** Opening Input records block **

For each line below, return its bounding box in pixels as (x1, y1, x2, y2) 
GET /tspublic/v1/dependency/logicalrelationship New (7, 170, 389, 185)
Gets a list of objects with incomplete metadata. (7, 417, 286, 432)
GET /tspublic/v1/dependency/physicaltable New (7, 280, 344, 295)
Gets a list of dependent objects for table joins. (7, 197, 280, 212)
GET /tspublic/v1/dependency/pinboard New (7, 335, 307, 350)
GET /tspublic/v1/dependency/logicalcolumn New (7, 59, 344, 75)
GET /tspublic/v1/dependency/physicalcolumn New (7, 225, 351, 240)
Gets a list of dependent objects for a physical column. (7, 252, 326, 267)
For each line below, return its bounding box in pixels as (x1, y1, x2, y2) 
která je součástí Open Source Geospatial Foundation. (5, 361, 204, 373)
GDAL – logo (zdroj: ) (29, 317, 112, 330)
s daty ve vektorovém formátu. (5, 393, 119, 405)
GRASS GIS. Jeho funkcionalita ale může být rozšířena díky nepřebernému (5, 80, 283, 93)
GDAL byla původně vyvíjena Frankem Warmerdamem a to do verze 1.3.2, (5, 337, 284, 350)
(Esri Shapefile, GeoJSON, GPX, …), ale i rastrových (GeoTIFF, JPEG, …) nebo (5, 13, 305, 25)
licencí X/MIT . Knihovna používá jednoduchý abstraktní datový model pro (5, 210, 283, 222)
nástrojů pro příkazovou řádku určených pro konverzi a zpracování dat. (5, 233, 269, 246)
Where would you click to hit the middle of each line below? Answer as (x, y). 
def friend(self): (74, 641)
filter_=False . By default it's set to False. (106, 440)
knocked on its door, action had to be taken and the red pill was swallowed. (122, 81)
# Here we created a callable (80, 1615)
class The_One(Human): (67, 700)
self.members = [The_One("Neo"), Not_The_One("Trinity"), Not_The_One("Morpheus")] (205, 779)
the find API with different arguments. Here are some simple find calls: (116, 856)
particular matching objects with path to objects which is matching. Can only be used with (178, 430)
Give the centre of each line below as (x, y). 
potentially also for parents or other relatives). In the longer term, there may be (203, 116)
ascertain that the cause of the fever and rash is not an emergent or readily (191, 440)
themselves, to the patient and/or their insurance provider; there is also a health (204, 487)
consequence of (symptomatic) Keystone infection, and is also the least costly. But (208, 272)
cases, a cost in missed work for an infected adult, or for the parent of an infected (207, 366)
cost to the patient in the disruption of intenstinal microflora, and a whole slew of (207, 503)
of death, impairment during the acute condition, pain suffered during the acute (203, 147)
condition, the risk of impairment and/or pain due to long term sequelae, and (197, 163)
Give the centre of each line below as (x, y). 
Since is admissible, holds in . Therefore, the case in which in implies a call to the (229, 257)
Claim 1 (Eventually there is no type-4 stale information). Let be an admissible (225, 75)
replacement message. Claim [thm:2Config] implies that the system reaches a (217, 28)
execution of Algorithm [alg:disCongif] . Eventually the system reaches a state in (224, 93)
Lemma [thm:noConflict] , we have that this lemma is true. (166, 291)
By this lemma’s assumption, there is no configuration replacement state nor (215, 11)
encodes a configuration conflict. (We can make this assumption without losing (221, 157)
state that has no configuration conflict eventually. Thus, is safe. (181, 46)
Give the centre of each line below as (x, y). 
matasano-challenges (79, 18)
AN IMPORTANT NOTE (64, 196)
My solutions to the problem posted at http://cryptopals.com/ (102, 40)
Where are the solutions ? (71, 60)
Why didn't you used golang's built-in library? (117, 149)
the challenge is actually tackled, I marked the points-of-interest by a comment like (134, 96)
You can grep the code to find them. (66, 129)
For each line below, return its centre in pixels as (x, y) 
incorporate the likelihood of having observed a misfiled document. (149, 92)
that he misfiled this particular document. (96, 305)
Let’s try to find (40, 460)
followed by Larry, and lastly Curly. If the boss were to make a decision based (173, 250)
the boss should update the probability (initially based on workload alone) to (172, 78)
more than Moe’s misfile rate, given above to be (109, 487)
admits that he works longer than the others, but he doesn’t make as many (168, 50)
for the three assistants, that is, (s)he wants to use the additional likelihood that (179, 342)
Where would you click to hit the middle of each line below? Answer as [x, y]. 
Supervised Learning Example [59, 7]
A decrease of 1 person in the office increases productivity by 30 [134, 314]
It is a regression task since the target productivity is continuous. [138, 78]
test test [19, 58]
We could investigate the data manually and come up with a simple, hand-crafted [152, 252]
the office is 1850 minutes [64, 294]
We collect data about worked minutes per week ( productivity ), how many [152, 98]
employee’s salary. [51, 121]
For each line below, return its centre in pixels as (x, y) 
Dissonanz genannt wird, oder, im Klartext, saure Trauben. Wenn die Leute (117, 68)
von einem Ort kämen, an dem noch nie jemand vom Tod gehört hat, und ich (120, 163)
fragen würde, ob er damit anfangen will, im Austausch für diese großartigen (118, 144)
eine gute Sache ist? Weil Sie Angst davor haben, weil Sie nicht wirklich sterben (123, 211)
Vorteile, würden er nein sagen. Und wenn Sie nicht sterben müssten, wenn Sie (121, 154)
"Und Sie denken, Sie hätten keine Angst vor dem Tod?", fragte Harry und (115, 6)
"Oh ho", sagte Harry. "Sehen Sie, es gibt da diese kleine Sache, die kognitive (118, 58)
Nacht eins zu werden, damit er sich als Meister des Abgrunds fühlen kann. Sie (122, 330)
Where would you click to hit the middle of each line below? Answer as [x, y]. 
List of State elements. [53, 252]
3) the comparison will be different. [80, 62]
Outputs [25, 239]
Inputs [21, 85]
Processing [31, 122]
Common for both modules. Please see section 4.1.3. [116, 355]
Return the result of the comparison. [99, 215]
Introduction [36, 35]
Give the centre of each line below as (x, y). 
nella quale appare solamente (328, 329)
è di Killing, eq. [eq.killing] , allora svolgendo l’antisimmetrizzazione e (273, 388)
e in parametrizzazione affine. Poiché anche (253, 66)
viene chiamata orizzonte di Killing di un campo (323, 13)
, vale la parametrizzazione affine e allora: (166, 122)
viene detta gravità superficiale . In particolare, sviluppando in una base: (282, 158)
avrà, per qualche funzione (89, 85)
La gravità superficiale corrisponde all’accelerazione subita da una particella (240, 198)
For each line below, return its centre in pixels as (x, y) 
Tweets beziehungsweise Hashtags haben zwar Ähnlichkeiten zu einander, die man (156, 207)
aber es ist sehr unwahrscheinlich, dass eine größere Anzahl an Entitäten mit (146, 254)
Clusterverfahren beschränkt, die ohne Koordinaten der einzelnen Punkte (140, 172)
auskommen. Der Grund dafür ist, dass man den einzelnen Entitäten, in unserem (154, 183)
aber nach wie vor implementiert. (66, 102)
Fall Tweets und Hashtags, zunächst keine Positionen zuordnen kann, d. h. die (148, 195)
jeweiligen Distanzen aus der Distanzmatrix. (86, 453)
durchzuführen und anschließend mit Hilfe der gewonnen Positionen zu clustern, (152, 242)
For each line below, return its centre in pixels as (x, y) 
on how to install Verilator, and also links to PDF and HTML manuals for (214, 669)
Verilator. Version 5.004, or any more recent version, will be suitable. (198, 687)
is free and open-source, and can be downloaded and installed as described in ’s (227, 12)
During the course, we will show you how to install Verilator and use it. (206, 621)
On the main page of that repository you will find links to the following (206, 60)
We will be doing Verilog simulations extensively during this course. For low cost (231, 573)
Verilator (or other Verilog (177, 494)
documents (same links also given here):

** Closing Input records block **

=== Task objective ===
All lines in the data above from the one with "GDAL byla původně" through the one with "filter_=False . By" must be repeated exactly, and no others.

=== Answer to this exercise ===
GDAL byla původně vyvíjena Frankem Warmerdamem a to do verze 1.3.2, (5, 337, 284, 350)
(Esri Shapefile, GeoJSON, GPX, …), ale i rastrových (GeoTIFF, JPEG, …) nebo (5, 13, 305, 25)
licencí X/MIT . Knihovna používá jednoduchý abstraktní datový model pro (5, 210, 283, 222)
nástrojů pro příkazovou řádku určených pro konverzi a zpracování dat. (5, 233, 269, 246)
Where would you click to hit the middle of each line below? Answer as (x, y). 
def friend(self): (74, 641)
filter_=False . By default it's set to False. (106, 440)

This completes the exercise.